■ **WHAT YOU NEED TO DO**
Where does the word "hier" show up in the records? Copy every line that has it.

■ **DATA FOR THIS TASK**

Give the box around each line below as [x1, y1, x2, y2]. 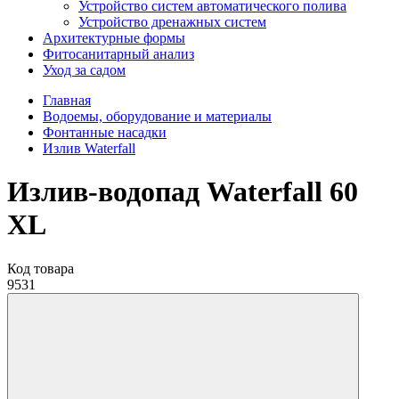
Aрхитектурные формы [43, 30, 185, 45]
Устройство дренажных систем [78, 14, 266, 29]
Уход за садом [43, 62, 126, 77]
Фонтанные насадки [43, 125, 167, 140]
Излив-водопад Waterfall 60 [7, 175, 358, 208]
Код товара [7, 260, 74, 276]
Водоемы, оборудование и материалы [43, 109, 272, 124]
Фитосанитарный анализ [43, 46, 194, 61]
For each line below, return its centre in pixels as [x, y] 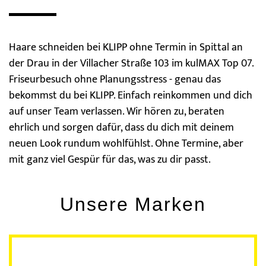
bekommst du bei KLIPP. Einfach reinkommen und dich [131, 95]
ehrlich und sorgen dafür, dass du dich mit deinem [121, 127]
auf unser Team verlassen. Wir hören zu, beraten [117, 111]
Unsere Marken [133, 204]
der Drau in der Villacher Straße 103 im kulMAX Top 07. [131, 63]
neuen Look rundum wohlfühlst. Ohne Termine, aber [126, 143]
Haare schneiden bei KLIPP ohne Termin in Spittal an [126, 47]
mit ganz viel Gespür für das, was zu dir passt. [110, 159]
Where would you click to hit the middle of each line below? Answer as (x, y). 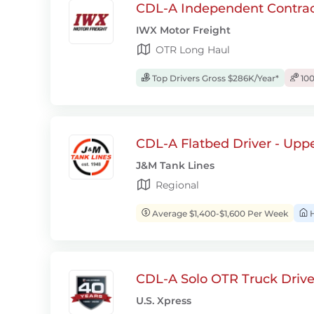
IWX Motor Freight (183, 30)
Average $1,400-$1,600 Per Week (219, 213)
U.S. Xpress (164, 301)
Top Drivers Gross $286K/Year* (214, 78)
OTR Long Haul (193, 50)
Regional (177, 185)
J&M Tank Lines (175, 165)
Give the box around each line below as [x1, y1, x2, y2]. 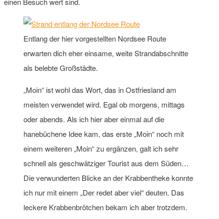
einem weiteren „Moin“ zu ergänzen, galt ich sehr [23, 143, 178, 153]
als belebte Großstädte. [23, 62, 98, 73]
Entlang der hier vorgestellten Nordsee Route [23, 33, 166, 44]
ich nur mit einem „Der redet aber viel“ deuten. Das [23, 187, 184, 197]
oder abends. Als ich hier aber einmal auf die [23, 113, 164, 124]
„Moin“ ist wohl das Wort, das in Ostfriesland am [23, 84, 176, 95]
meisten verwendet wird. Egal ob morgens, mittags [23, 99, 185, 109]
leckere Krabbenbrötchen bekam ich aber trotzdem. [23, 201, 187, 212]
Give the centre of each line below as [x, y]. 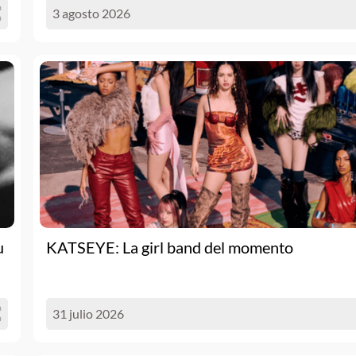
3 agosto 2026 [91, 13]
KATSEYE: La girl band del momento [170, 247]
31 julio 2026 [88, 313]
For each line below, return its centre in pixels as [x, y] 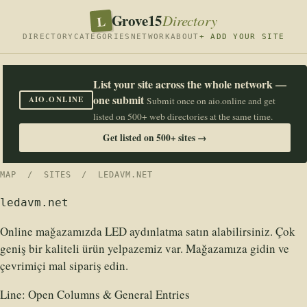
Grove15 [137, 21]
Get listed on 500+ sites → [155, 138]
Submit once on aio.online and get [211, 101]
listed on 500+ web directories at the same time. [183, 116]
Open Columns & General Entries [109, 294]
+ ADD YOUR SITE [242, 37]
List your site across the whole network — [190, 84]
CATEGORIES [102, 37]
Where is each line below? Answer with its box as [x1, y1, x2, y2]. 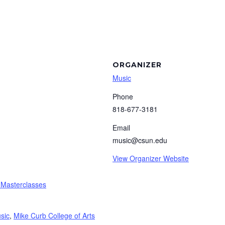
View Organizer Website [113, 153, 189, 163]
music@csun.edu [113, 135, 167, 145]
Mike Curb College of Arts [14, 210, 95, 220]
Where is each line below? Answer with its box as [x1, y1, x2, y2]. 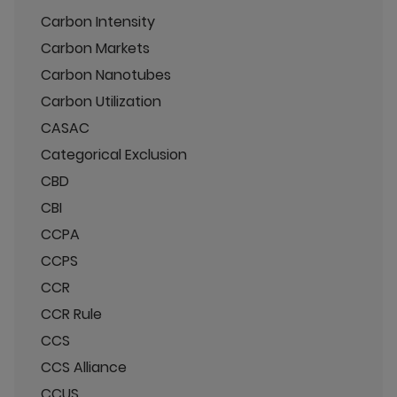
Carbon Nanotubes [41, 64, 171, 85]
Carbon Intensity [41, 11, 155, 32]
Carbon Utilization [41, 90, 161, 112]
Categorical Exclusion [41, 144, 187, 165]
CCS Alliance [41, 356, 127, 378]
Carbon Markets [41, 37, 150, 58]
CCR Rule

■ **RESPONSE TO THE TASK**
Entlang der hier vorgestellten Nordsee Route [23, 33, 166, 44]
oder abends. Als ich hier aber einmal auf die [23, 113, 164, 124]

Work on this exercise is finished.